However, given the number of bugs that the Kernel Team receives during any development cycle it is impossible for us to review them all. Therefore, we occasionally resort to using automated bots to request further testing. This is such a request.

We have noted that there is a newer version of the development kernel than the one you last tested when this issue was found. Please test again with the newer kernel and indicate in the bug if this issue still exists or not.

You can update to the latest development kernel by simply running the following commands in a terminal window:

    sudo apt-get update
    sudo apt-get upgrade

If the bug still exists, change the bug status from Incomplete to Confirmed. If the bug no longer exists, change the bug status from Incomplete to Fix Released.

If you want this bot to quit automatically requesting kernel tests, add a tag named: bot-stop-nagging.

 Thank you for your help, we really do appreciate it.

Changed in linux (Ubuntu):
status: Confirmed → Incomplete
tags: added: kernel-request-3.2.0-18.28
Revision history for this message
Paul Hannah (pkhannah) wrote :

I just did a full update, re-ran dpkg-reconfigure dmrain (just to be sure) and rebooted.

Same problem, ended up in busybox with the kernel complaining it couldn't find the device.

Changed in linux (Ubuntu):
status: Incomplete → Confirmed
Revision history for this message
Stefan Bader (smb) wrote :

This really sounds like some problem related to the construction of the initrd. But it would be good to have some more information. One problem is that it is that I cannot really see how the exact setup is. I would suspect sda contains /boot (the partition table looks suspicious there, too), sd[bcd] probably make up the RAID?
First thing to try is to boot the new kernel but from the grub menu remove "quiet slpash" and replace it with "debug". Then when dropping into busybox check wether the dmraid-45 module is loaded, whether there is a dmraid-activate and whether it maybe is possible to manually progress by calling that and then vgchange -ay and should that bring up the root vg, exit the busybox shell.

Changed in linux (Ubuntu):
assignee: nobody → Stefan Bader (stefan-bader-canonical)
Revision history for this message
Paul Hannah (pkhannah) wrote :

Stephan,

I'm guessing the same thing re initrd. The system is a vaio vpcsa which has hardwired onboard 4x64GB ssd. So there's only the raid, nothing else.

I don't know how to copy/paste out of busybox, so I've taken a couple of phone photos -- hopefully they're clear enough.

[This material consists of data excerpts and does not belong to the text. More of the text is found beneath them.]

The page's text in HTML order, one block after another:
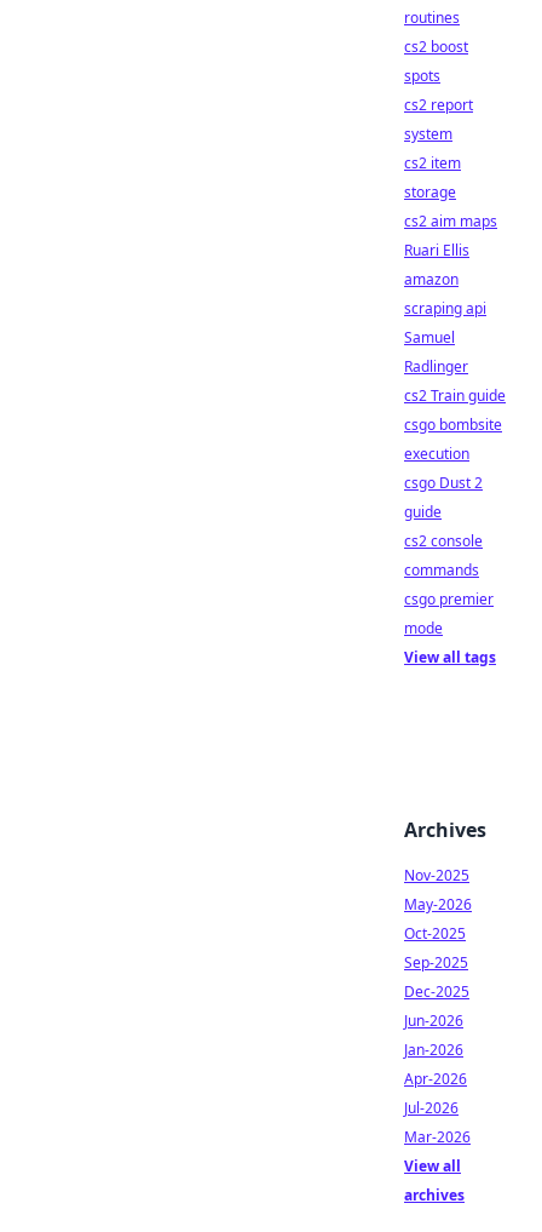
routines
cs2 boost
spots
cs2 report
system
cs2 item
storage
cs2 aim maps
Ruari Ellis
amazon
scraping api
Samuel
Radlinger
cs2 Train guide
csgo bombsite
execution
csgo Dust 2
guide
cs2 console
commands
csgo premier
mode
View all tags
Archives
Nov-2025
May-2026
Oct-2025
Sep-2025
Dec-2025
Jun-2026
Jan-2026
Apr-2026
Jul-2026
Mar-2026
View all
archives
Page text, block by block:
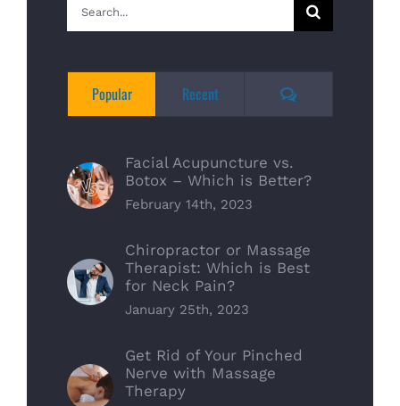
Search
for:
Popular Recent Comments
Facial Acupuncture vs.
Botox – Which is Better?
February 14th, 2023
Chiropractor or Massage
Therapist: Which is Best
for Neck Pain?
January 25th, 2023
Get Rid of Your Pinched
Nerve with Massage
Therapy
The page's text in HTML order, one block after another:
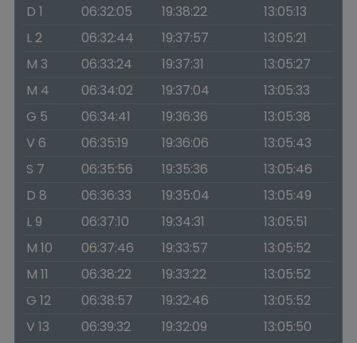
D 1
06:32:05 19:38:22
13:05:13
L 2
06:32:44 19:37:57
13:05:21
M 3
06:33:24 19:37:31
13:05:27
M 4
06:34:02 19:37:04
13:05:33
G 5
06:34:41 19:36:36
13:05:38
V 6
06:35:19 19:36:06
13:05:43
S 7
06:35:56 19:35:36
13:05:46
D 8
06:36:33 19:35:04
13:05:49
L 9
06:37:10 19:34:31
13:05:51
M 10
06:37:46 19:33:57
13:05:52
M 11
06:38:22 19:33:22
13:05:52
G 12
06:38:57 19:32:46
13:05:52
V 13
06:39:32 19:32:09
13:05:50
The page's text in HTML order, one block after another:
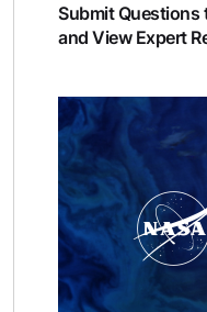
Submit Questions
and View Expert
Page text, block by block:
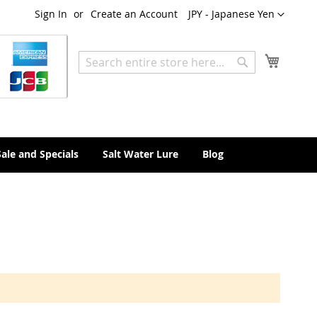
Currency
JPY - Japanese Yen
Sign In Create an Account
Search
and Specials Salt Water Lure Blog
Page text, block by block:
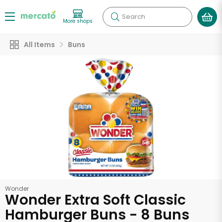
More shops Search
All Items Buns
Wonder
Wonder Extra Soft Classic
Hamburger Buns - 8 Buns
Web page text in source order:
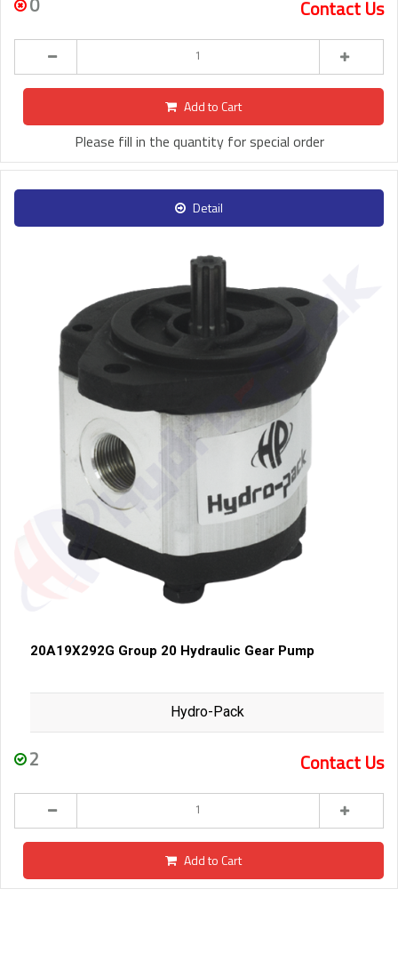
Contact Us
Add to Cart
Please fill in the quantity for special order
Detail
20A19X292G Group 20 Hydraulic Gear Pump
Hydro-Pack
2 Contact Us
Add to Cart
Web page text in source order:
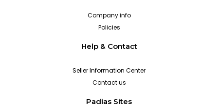
Company info
Policies
Help & Contact
Seller Information Center
Contact us
Padias Sites
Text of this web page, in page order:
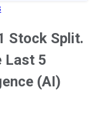
Stock Split.
Last 5
(AI)
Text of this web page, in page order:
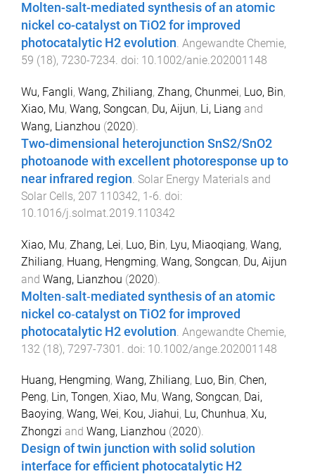
Molten-salt-mediated synthesis of an atomic
nickel co-catalyst on TiO2 for improved
photocatalytic H2 evolution. Angewandte Chemie,
59 (18), 7230-7234. doi: 10.1002/anie.202001148
Wu, Fangli, Wang, Zhiliang, Zhang, Chunmei, Luo, Bin,
Xiao, Mu, Wang, Songcan, Du, Aijun, Li, Liang and
Wang, Lianzhou (2020).
Two-dimensional heterojunction SnS2/SnO2
photoanode with excellent photoresponse up to
near infrared region. Solar Energy Materials and
Solar Cells, 207 110342, 1-6. doi:
10.1016/j.solmat.2019.110342
Xiao, Mu, Zhang, Lei, Luo, Bin, Lyu, Miaoqiang, Wang,
Zhiliang, Huang, Hengming, Wang, Songcan, Du, Aijun
and Wang, Lianzhou (2020).
Molten‐salt‐mediated synthesis of an atomic
nickel co‐catalyst on TiO2 for improved
photocatalytic H2 evolution Angewandte Chemie,
132 (18), 7297-7301 . doi: 10.1002/ange.202001148
Huang, Hengming, Wang, Zhiliang, Luo, Bin, Chen,
Peng, Lin, Tongen, Xiao, Mu, Wang, Songcan, Dai,
Baoying, Wang, Wei, Kou, Jiahui, Lu, Chunhua, Xu,
Zhongzi and Wang, Lianzhou (2020).
Design of twin junction with solid solution
interface for efficient photocatalytic H2
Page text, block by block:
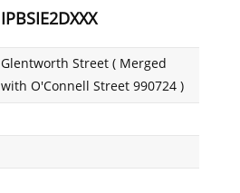
IPBSIE2DXXX
Glentworth Street ( Merged
with O'Connell Street 990724 )
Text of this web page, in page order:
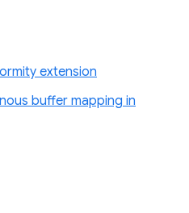
extension
buffer mapping in
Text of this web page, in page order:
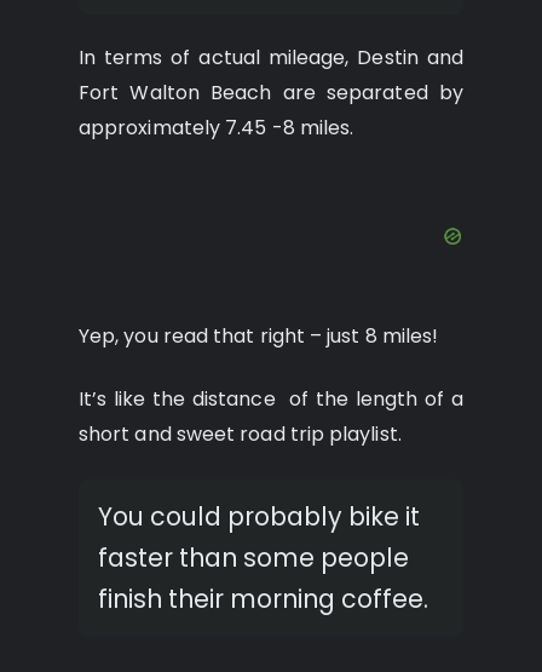
In terms of actual mileage, Destin and
Fort Walton Beach are separated by
approximately 7.45 -8 miles.
Yep, you read that right – just 8 miles!
It’s like the distance of the length of a
short and sweet road trip playlist.
You could probably bike it
faster than some people
finish their morning coffee.
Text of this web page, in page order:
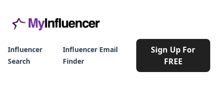
Influencer
Search
Influencer Email
Finder
Sign Up For
FREE
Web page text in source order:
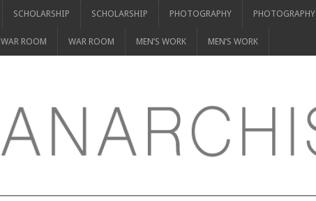
SCHOLARSHIP SCHOLARSHIP PHOTOGRAPHY PHOTOGRAPHY
WAR ROOM WAR ROOM MEN’S WORK MEN’S WORK
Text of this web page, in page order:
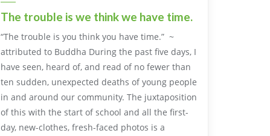
The trouble is we think we have time.
“The trouble is you think you have time.” ~
attributed to Buddha During the past five days, I
have seen, heard of, and read of no fewer than
ten sudden, unexpected deaths of young people
in and around our community. The juxtaposition
of this with the start of school and all the first-
day, new-clothes, fresh-faced photos is a
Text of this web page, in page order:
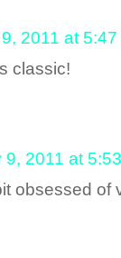
2011 at 5:47
classic!
9, 2011 at
obsessed of
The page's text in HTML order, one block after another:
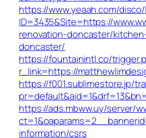
https://www.yeaah.com/
ID=3435&Site=https://
renovation-doncaster/
doncaster/
https://fountainintl.co/
r_link=https://
https://f001.sublimestore.jp/
https://ads.mbww.uy/server/
information/csrs
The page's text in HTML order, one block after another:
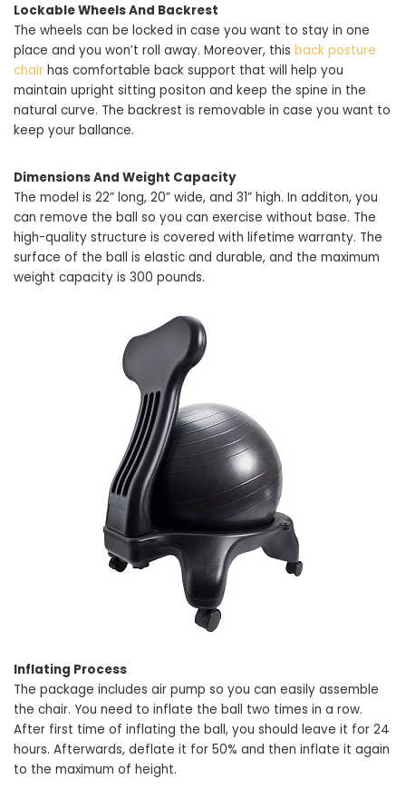
Lockable Wheels And Backrest
The wheels can be locked in case you want to stay in one
place and you won’t roll away. Moreover, this back posture
chair has comfortable back support that will help you
maintain upright sitting positon and keep the spine in the
natural curve. The backrest is removable in case you want to
keep your ballance.
Dimensions And Weight Capacity
The model is 22” long, 20” wide, and 31” high. In additon, you
can remove the ball so you can exercise without base. The
high-quality structure is covered with lifetime warranty. The
surface of the ball is elastic and durable, and the maximum
weight capacity is 300 pounds.
Inflating Process
The package includes air pump so you can easily assemble
the chair. You need to inflate the ball two times in a row.
After first time of inflating the ball, you should leave it for 24
hours. Afterwards, deflate it for 50% and then inflate it again
to the maximum of height.
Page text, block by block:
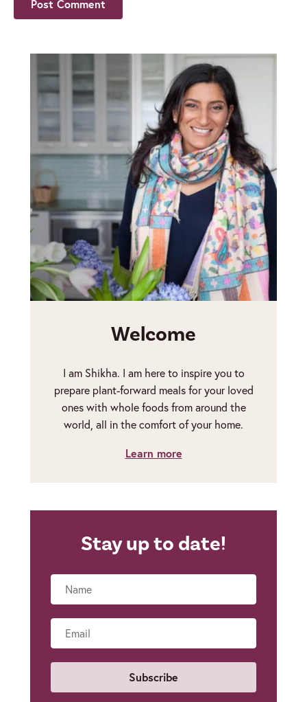
Welcome
I am Shikha. I am here to inspire you to
prepare plant-forward meals for your loved
ones with whole foods from around the
world, all in the comfort of your home.
Learn more
Stay up to date!
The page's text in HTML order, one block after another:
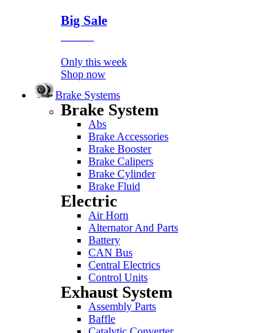
Big Sale
Only this week
Shop now
Brake Systems
Brake System
Abs
Brake Accessories
Brake Booster
Brake Calipers
Brake Cylinder
Brake Fluid
Electric
Air Horn
Alternator And Parts
Battery
CAN Bus
Central Electrics
Control Units
Exhaust System
Assembly Parts
Baffle
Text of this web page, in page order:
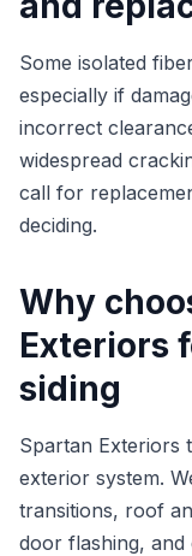
Some isolated
especially if
incorrect
widespread
call for
deciding.
Why
Exteriors
siding
Spartan Exteriors
exterior system.
transitions, roof
door flashing, and
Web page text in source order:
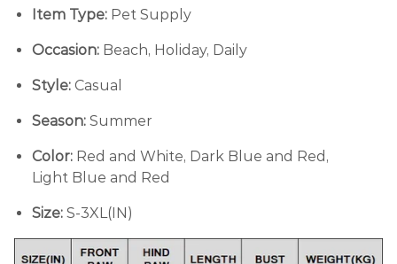
Item Type: Pet Supply
Occasion: Beach, Holiday, Daily
Style: Casual
Season: Summer
Color: Red and White, Dark Blue and Red,
Light Blue and Red
Size: S-3XL(IN)
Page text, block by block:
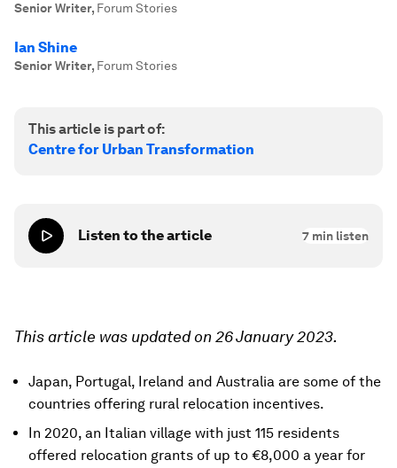
Senior Writer, Forum Stories
Ian Shine
Senior Writer, Forum Stories
This article is part of:
Centre for Urban Transformation
Listen to the article 7 min listen
This article was updated on 26 January 2023.
Japan, Portugal, Ireland and Australia are some of the
countries offering rural relocation incentives.
In 2020, an Italian village with just 115 residents
offered relocation grants of up to €8,000 a year for
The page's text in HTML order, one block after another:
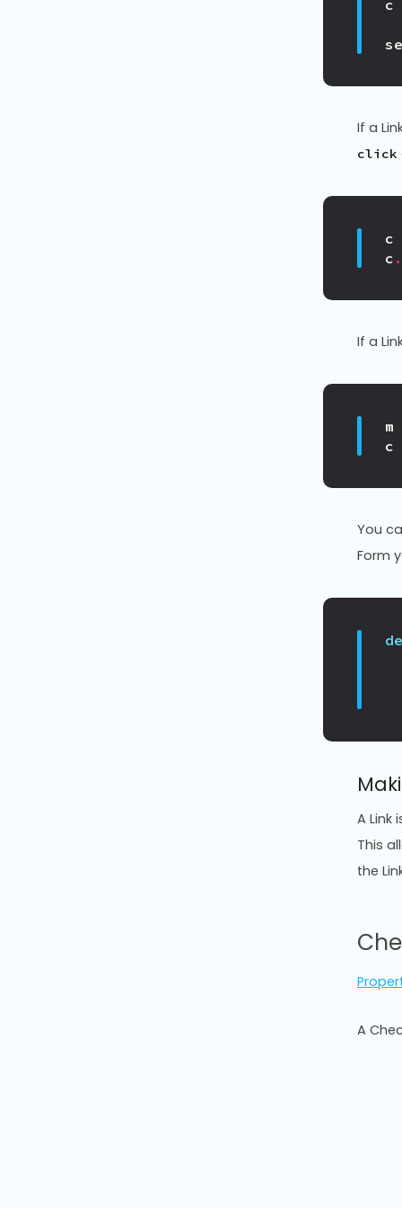
c
If a
click
c
c .
If a
m
c
You
Form
A Link
This
the
A
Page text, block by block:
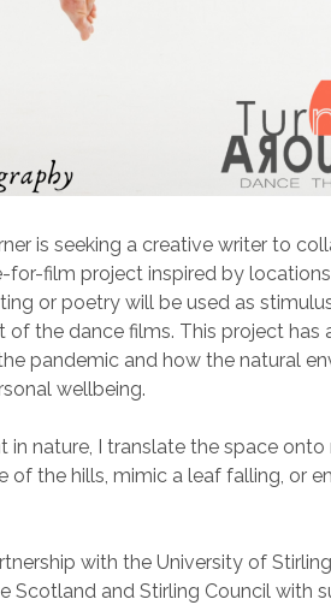
is seeking a creative writer to
film project inspired by
or poetry will be used as
the dance films. This project has
pandemic and how the natural
wellbeing.
in nature, I translate the space
of the hills, mimic a leaf falling, or
with the University of
Scotland and Stirling Council with
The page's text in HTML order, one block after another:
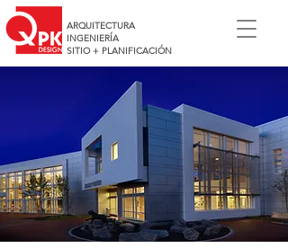
ARQUITECTURA
INGENIERÍA
SITIO + PLANIFICACIÓN
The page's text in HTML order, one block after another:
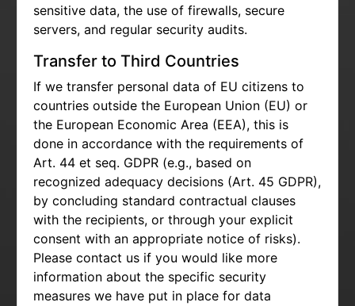
sensitive data, the use of firewalls, secure
servers, and regular security audits.
Transfer to Third Countries
If we transfer personal data of EU citizens to
countries outside the European Union (EU) or
the European Economic Area (EEA), this is
done in accordance with the requirements of
Art. 44 et seq. GDPR (e.g., based on
recognized adequacy decisions (Art. 45 GDPR),
by concluding standard contractual clauses
with the recipients, or through your explicit
consent with an appropriate notice of risks).
Please contact us if you would like more
information about the specific security
measures we have put in place for data
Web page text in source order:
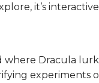
it’s
where Dracula
experiments
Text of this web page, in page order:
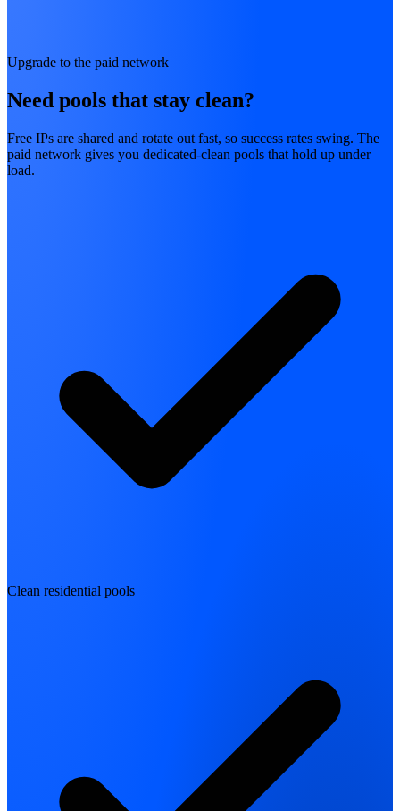
Upgrade to the paid network
Need pools that stay clean?
Free IPs are shared and rotate out fast, so success rates swing. The
paid network gives you dedicated-clean pools that hold up under
load.
Clean residential pools
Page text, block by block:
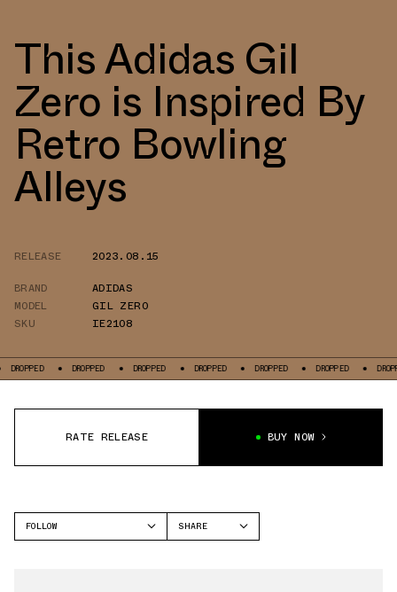
This Adidas Gil
Zero is Inspired By
Retro Bowling
Alleys
RELEASE
2023.08.15
BRAND
ADIDAS
MODEL
GIL ZERO
SKU
IE2108
DROPPED DROPPED DROPPED DROPPED DROPPED DROPPED
RATE RELEASE BUY NOW
FOLLOW
SHARE
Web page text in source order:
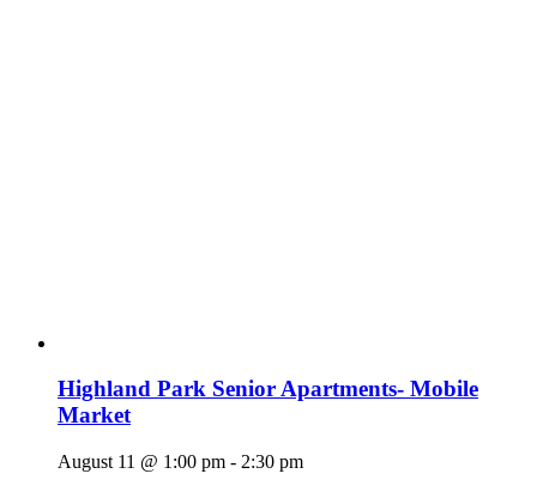
Highland Park Senior Apartments- Mobile
Market
August 11 @ 1:00 pm - 2:30 pm
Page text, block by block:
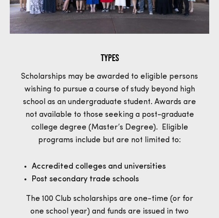
Types
Scholarships may be awarded to eligible persons
wishing to pursue a course of study beyond high
school as an undergraduate student. Awards are
not available to those seeking a post-graduate
college degree (Master’s Degree). Eligible
programs include but are not limited to:
Accredited colleges and universities
Post secondary trade schools
The 100 Club scholarships are one-time (or for
one school year) and funds are issued in two

The upshot is that dmraid is loading (thought it's the last thing it does...) In busybox, I can (once I worked out how) activate and mount the raid, with one weird message that probably is completely unrelated.

As for vgchange, I couldn't work out what was needed there -- vgchange doesn't seem to be a valid command in the busybox shell.

I'll have another go if you can give me the baby-steps post-mount.

Revision history for this message
Paul Hannah (pkhannah) wrote :
Revision history for this message
Stefan Bader (smb) wrote :

Paul, ah ok, so the RAID setup is just a JBOD one (basically glueing together the individual parts of the SSD). That explains the boot messages (because the partition table was created over the length of the RAID). And just a word of warning: at least in my experience grub in the past had no concept of RAID setups. So it was essential to have at least /boot on a partition that is accessible natively. In your case this just might about work since the first partition covers the whole first disk. But it also continues after and I am not sure that the files in /boot always will remain in the areas of the first disk. Must admit that grub2 may be more capable than I think. This limitations are from a bit back in time. But at least being cautious here cannot go wrong. ;)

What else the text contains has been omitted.